*Brief*.
Transcribe only the lines of the listing below from the one holding "Previous post" through the one holding "very little", inclusive, without any change.

*Excerpted records*.
★ ★ ★
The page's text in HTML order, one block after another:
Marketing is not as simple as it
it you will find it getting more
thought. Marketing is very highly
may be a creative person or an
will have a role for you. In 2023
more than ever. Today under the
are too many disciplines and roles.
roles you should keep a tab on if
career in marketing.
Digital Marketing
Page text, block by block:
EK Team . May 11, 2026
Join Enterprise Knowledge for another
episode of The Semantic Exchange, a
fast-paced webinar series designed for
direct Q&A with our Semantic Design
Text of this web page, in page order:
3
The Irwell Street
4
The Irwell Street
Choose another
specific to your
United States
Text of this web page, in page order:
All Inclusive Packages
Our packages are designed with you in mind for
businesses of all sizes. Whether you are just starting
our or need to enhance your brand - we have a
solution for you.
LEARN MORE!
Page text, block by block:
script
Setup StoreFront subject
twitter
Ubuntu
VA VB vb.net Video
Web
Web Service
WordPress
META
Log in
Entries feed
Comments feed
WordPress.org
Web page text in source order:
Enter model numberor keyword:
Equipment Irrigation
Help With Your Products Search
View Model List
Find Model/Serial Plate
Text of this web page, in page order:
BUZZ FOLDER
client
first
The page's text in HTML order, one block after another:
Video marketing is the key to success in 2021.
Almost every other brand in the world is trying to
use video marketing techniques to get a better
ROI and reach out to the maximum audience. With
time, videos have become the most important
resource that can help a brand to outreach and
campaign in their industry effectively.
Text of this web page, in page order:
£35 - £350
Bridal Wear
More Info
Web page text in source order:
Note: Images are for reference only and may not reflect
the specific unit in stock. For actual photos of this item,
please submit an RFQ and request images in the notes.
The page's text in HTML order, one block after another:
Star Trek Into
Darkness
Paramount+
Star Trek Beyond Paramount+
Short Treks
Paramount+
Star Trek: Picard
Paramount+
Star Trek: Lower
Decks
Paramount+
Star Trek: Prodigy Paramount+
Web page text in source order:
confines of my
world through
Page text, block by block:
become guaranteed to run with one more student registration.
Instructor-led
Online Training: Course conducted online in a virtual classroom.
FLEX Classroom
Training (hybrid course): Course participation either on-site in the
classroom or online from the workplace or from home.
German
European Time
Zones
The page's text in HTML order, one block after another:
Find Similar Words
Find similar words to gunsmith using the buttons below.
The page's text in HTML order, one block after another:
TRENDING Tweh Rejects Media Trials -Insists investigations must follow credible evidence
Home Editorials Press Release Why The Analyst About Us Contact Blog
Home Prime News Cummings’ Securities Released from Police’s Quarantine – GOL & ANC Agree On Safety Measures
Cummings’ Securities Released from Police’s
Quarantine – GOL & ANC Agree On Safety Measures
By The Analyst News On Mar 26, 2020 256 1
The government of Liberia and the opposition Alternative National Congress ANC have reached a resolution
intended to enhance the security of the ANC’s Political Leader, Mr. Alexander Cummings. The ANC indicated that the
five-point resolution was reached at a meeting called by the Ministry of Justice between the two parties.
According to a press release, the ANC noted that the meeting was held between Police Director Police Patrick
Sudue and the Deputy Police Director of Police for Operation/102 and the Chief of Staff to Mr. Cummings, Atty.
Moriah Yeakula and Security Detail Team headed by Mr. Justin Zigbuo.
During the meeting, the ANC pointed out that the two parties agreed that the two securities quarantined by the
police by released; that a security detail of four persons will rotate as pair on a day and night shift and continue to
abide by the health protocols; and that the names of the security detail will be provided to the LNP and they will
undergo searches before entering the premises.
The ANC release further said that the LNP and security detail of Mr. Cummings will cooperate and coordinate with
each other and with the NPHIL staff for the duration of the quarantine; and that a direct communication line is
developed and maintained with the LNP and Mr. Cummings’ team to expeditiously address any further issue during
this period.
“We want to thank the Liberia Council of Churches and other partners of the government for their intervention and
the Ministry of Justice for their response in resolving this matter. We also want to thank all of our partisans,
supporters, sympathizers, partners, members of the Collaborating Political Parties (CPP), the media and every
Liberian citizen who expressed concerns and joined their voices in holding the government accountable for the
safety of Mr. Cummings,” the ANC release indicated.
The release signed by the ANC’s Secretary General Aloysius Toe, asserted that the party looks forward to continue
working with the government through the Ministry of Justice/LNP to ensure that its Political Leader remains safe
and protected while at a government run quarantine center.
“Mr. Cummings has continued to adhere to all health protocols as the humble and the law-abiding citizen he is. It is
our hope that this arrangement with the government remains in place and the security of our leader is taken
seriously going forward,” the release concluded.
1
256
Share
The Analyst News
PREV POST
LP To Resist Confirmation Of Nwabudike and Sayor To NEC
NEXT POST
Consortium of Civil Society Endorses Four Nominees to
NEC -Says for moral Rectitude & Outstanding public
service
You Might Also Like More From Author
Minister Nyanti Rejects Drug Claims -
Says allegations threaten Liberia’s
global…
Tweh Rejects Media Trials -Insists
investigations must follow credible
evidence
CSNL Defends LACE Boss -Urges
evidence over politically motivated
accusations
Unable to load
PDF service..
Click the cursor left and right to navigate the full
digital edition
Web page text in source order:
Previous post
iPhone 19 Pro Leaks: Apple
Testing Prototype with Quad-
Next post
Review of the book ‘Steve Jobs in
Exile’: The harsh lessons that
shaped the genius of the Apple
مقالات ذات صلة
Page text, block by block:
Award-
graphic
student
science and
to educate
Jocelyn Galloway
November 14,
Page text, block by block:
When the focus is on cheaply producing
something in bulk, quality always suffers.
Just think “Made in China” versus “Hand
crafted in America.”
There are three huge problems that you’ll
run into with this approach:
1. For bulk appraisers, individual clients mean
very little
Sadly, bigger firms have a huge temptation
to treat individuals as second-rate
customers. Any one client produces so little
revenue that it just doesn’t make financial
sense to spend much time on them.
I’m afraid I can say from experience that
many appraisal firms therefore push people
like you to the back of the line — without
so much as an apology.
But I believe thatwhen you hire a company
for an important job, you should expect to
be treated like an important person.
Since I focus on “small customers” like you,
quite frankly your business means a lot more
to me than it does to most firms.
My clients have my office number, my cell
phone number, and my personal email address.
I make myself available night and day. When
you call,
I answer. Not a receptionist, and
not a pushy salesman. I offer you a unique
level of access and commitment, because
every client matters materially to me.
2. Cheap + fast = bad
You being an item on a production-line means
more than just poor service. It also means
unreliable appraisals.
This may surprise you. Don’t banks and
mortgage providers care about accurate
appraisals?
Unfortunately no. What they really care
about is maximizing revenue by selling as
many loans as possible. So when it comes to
★ ★ ★
*Response to the task*.
Previous post
iPhone 19 Pro Leaks: Apple
Testing Prototype with Quad-
Next post
Review of the book ‘Steve Jobs in
Exile’: The harsh lessons that
shaped the genius of the Apple
مقالات ذات صلة
Page text, block by block:
Award-
graphic
student
science and
to educate
Jocelyn Galloway
November 14,
Page text, block by block:
When the focus is on cheaply producing
something in bulk, quality always suffers.
Just think “Made in China” versus “Hand
crafted in America.”
There are three huge problems that you’ll
run into with this approach:
1. For bulk appraisers, individual clients mean
very little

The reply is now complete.